Spark dataframe provides the repartition function to partition the dataframe by a specified column and/or a specified number of partitions. However, for some use cases, the repartition function doesn’t work in the way as required. For example, in the previous blog post, Handling Embarrassing Parallel Workload with PySpark Pandas UDF, we want to repartition the traveller dataframe so that the travellers from a travel group are placed into a same partition. As it takes a decent amount of time to run the group travel planning algorithm on each travel group, we want the travel groups are evenly spread into different partitions so that the tasks running in parallel will take similar amount of time.
However, when running the repartition function on the traveller dataframe, the travel groups are not evenly distributed.
After printed the content of each partition, we can see that the travellers from same travel group are indeed placed into the same partition, however, some partitions are allocated with more travel groups while some other partitions are empty with no travel group allocated.
The reason for that is due to the default partitioner, HashPartitioner, used by the dataframe. The HashPartitioner decides the partition through calculating the mod of the HashCode of the partition key (e.g., “GroupID” in our example) and the number of the partitions. Depending on the hashcode of the travel group ids, multiple travel groups may end up with same mod value.
To enforce an evenly distributed partitions, we can create a custom partitioner to return an unique integer value for each travel group. For example, as the following snapshot shown, we can first define a dictionary to map the id of a travel group to the index of the travel group in a list with all the travel groups. In this way, the mapped index is unique for each travel group. We then create a custom partitioner to take the group id as parameter which will be used to get mapped index from the dictionary and the return the index as output of the custom partitioner.

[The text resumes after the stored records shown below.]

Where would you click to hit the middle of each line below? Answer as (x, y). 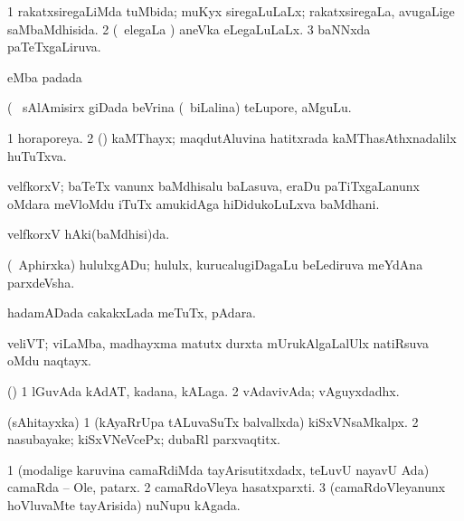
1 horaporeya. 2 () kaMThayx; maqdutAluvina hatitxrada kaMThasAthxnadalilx (232, 137)
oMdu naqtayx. (49, 360)
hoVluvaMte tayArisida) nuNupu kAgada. (124, 504)
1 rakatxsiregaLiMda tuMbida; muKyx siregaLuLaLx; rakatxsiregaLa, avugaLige (231, 11)
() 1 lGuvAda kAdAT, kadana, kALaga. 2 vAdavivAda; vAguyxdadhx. (204, 390)
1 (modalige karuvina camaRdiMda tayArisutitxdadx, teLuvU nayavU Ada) (218, 469)
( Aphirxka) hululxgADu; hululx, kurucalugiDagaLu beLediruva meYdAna (215, 264)
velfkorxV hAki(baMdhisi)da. (89, 234)
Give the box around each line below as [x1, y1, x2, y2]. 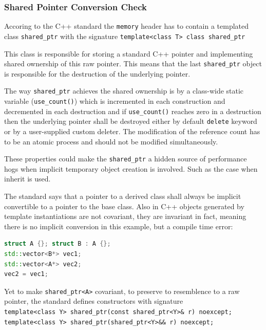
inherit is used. [4, 173, 51, 184]
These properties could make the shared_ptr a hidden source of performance [4, 153, 247, 164]
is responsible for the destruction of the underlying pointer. [4, 68, 191, 79]
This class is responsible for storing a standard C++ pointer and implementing [4, 48, 253, 59]
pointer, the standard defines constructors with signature [4, 296, 183, 306]
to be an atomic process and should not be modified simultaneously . [4, 136, 218, 146]
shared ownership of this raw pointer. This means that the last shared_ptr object [4, 58, 262, 69]
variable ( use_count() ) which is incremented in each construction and [4, 96, 225, 106]
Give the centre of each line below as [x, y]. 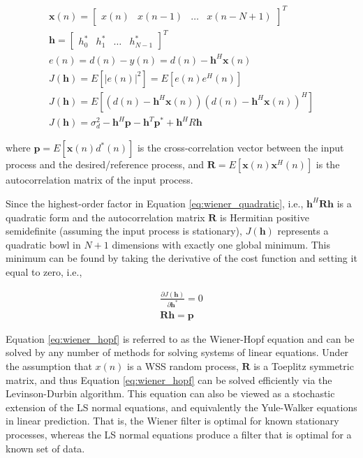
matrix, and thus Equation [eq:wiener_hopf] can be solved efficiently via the [169, 379]
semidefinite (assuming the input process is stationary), [124, 231]
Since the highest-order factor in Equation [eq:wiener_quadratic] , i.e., [155, 203]
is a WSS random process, [183, 366]
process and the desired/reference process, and [105, 164]
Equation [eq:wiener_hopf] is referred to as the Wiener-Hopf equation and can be [180, 338]
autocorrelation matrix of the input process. [99, 180]
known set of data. [45, 448]

Now we have the custom partitioner created, however, there is no function available for applying a custom partitioner on a dataframe. Instead, we can use the partitionBy function of the RDD associated with the dataframe, i.e. df.rdd.partitionBy({number of Partitions}, {custom partitioner}), to apply the custom partitioner. As the partitionBy function only supports key-value paired RDD, we need first map the data rows in the RDD to key-value pairs where key is the group id and value is the data row.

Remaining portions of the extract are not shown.